| Activity |
From the first line of the data below through the line bearing "limitation, statements regarding", reproduce each line exactly; do not include pictures.

(Data entries)
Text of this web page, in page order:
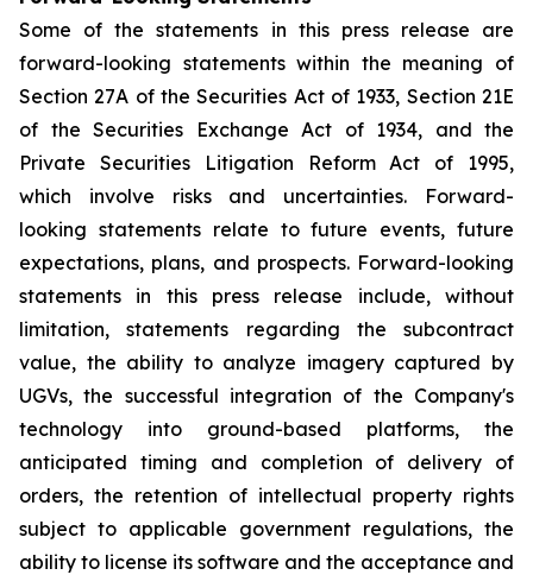
Some of the statements in this press release are
forward-looking statements within the meaning of
Section 27A of the Securities Act of 1933, Section 21E
of the Securities Exchange Act of 1934, and the
Private Securities Litigation Reform Act of 1995,
which involve risks and uncertainties. Forward-
looking statements relate to future events, future
expectations, plans, and prospects. Forward-looking
statements in this press release include, without
limitation, statements regarding the subcontract
value, the ability to analyze imagery captured by
UGVs, the successful integration of the Company's
technology into ground-based platforms, the
anticipated timing and completion of delivery of
orders, the retention of intellectual property rights
subject to applicable government regulations, the
ability to license its software and the acceptance and
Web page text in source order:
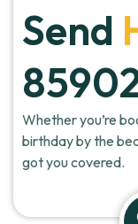
Send
Whether you’re
birthday by the
got you covered.
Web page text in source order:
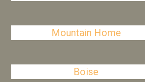
Mountain Home
Boise
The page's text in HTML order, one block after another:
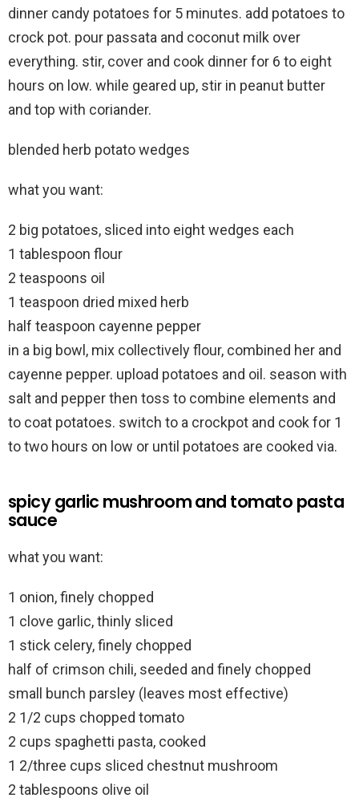
dinner candy potatoes for 5 minutes. add potatoes to
crock pot. pour passata and coconut milk over
everything. stir, cover and cook dinner for 6 to eight
hours on low. while geared up, stir in peanut butter
and top with coriander.
blended herb potato wedges
what you want:
2 big potatoes, sliced into eight wedges each
1 tablespoon flour
2 teaspoons oil
1 teaspoon dried mixed herb
half teaspoon cayenne pepper
in a big bowl, mix collectively flour, combined her and
cayenne pepper. upload potatoes and oil. season with
salt and pepper then toss to combine elements and
to coat potatoes. switch to a crockpot and cook for 1
to two hours on low or until potatoes are cooked via.
spicy garlic mushroom and tomato pasta
sauce
what you want:
1 onion, finely chopped
1 clove garlic, thinly sliced
1 stick celery, finely chopped
half of crimson chili, seeded and finely chopped
small bunch parsley (leaves most effective)
2 1/2 cups chopped tomato
2 cups spaghetti pasta, cooked
1 2/three cups sliced chestnut mushroom
2 tablespoons olive oil
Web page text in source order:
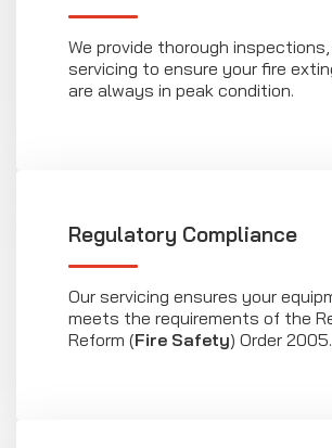
We provide thorough
servicing to ensure your fire
are always in peak condition.
Regulatory Compliance
Our servicing ensures your
meets the requirements of the
Reform (Fire Safety) Order 2005.
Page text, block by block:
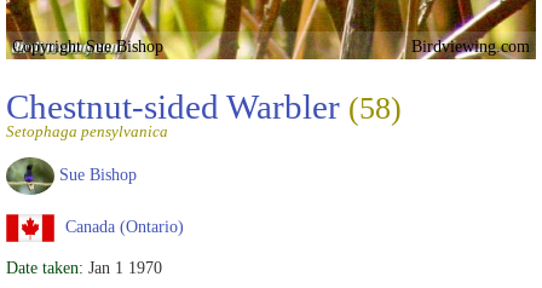
Copyright Sue Bishop Birdviewing.com
Chestnut-sided Warbler (58)
Setophaga pensylvanica
Sue Bishop
Canada (Ontario)
Date taken: Jan 1 1970
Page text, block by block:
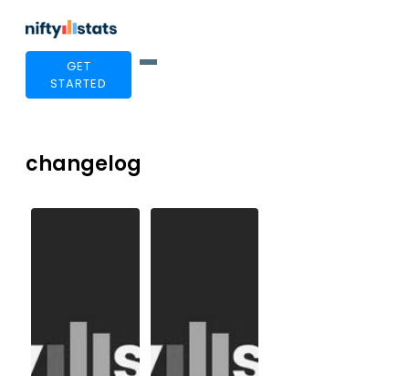
GET
STARTED
changelog
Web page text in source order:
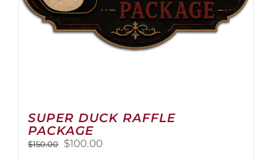
SUPER DUCK RAFFLE
PACKAGE
$150.00
Original
$100.00Current
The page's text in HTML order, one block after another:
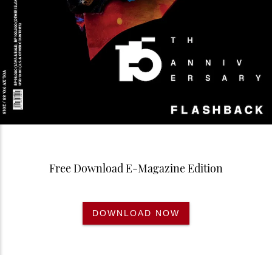
Free Download E-Magazine Edition
DOWNLOAD NOW
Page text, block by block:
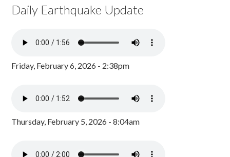
Daily Earthquake Update
Friday, February 6, 2026 - 2:38pm
Thursday, February 5, 2026 - 8:04am
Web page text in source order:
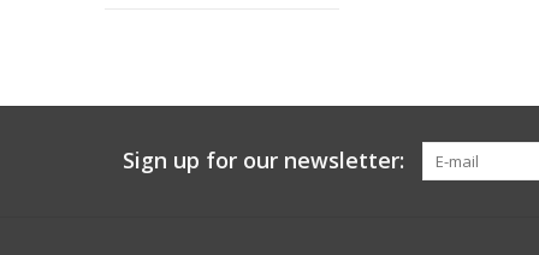
Sign up for our newsletter:
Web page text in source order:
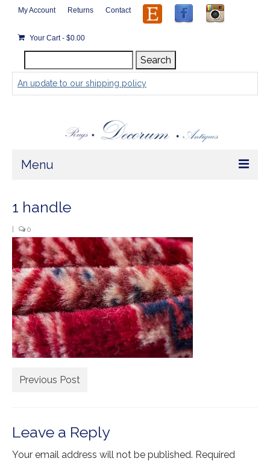
My Account Returns Contact
Your Cart- $0.00
for:
Search
An update to our shipping policy
Menu
Home
Rugs by Size
Extra Large ( > 144″ )
Large ( > 72″ )
Medium ( > 36″ )
Small ( < 36" )
Vintage Rugs
1 handle
0
Previous Post
Leave a Reply
Your email address will not be published. Required
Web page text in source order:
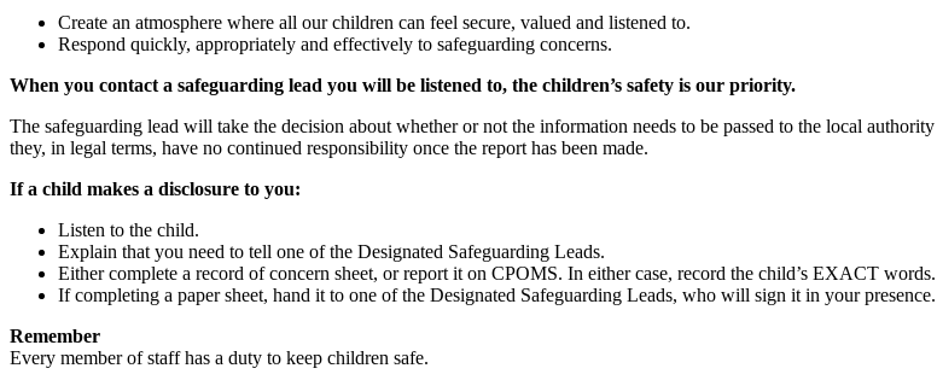
Create an atmosphere where all our children can feel secure, valued and listened to.
Respond quickly, appropriately and effectively to safeguarding concerns.
When you contact a safeguarding lead you will be listened to, the children’s safety is our priority.
The safeguarding lead will take the decision about whether or not the information needs to be passed to the local
they, in legal terms, have no continued responsibility once the report has been made.
If a child makes a disclosure to you:
Listen to the child.
Explain that you need to tell one of the Designated Safeguarding Leads.
Either complete a record of concern sheet, or report it on CPOMS. In either case, record the child’s EXACT words.
If completing a paper sheet, hand it to one of the Designated Safeguarding Leads, who will sign it in your presence.
Remember
Every member of staff has a duty to keep children safe.
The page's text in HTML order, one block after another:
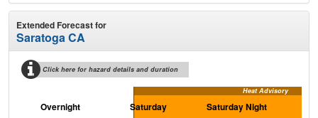
Extended Forecast for
Saratoga CA
Click here for hazard details and duration
Heat Advisory
Overnight Saturday Saturday Night
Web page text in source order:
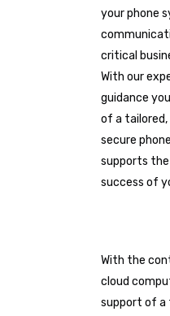
your phone
critical
With our
guidance
of a tailored,
secure
supports
success of
With the
cloud
support of a
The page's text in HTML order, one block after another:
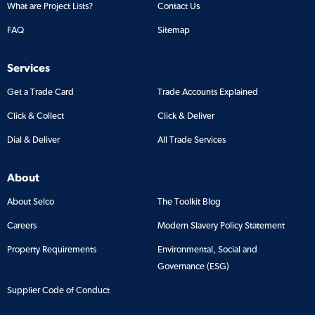
What are Project Lists? Contact Us
FAQ Sitemap
Services
Get a Trade Card Trade Accounts Explained
Click & Collect Click & Deliver
Dial & Deliver All Trade Services
About
About Selco The Toolkit Blog
Careers Modern Slavery Policy Statement
Property Requirements
Environmental, Social and
Governance (ESG)
Supplier Code of Conduct
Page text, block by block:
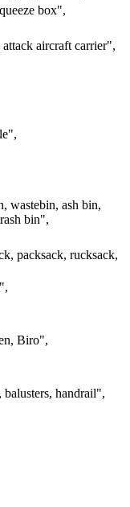
box",
aircraft carrier",
,
wastebin, ash bin,
bin",
packsack, rucksack,
,
Biro",
balusters, handrail",
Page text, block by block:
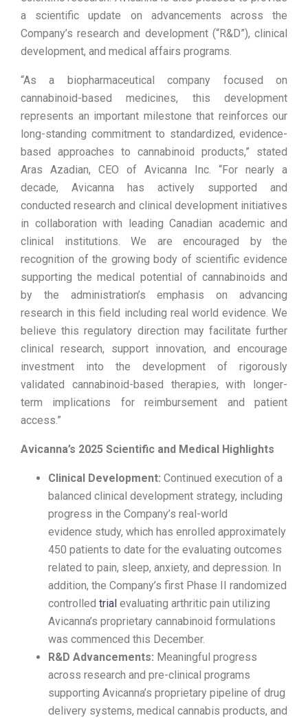
a scientific update on advancements across the
Company’s research and development (“R&D”), clinical
development, and medical affairs programs.
“As a biopharmaceutical company focused on
cannabinoid-based medicines, this development
represents an important milestone that reinforces our
long-standing commitment to standardized, evidence-
based approaches to cannabinoid products,” stated
Aras Azadian, CEO of Avicanna Inc. “For nearly a
decade, Avicanna has actively supported and
conducted research and clinical development initiatives
in collaboration with leading Canadian academic and
clinical institutions. We are encouraged by the
recognition of the growing body of scientific evidence
supporting the medical potential of cannabinoids and
by the administration’s emphasis on advancing
research in this field including real world evidence. We
believe this regulatory direction may facilitate further
clinical research, support innovation, and encourage
investment into the development of rigorously
validated cannabinoid-based therapies, with longer-
term implications for reimbursement and patient
access.”
Avicanna’s 2025 Scientific and Medical Highlights
Clinical Development: Continued execution of a
balanced clinical development strategy, including
progress in the Company’s real-world
evidence study, which has enrolled approximately
450 patients to date for the evaluating outcomes
related to pain, sleep, anxiety, and depression. In
addition, the Company’s first Phase II randomized
controlled trial evaluating arthritic pain utilizing
Avicanna’s proprietary cannabinoid formulations
was commenced this December.
R&D Advancements: Meaningful progress
across research and pre-clinical programs
supporting Avicanna’s proprietary pipeline of drug
delivery systems, medical cannabis products, and

| Your response |
Text of this web page, in page order:
Some of the statements in this press release are
forward-looking statements within the meaning of
Section 27A of the Securities Act of 1933, Section 21E
of the Securities Exchange Act of 1934, and the
Private Securities Litigation Reform Act of 1995,
which involve risks and uncertainties. Forward-
looking statements relate to future events, future
expectations, plans, and prospects. Forward-looking
statements in this press release include, without
limitation, statements regarding the subcontract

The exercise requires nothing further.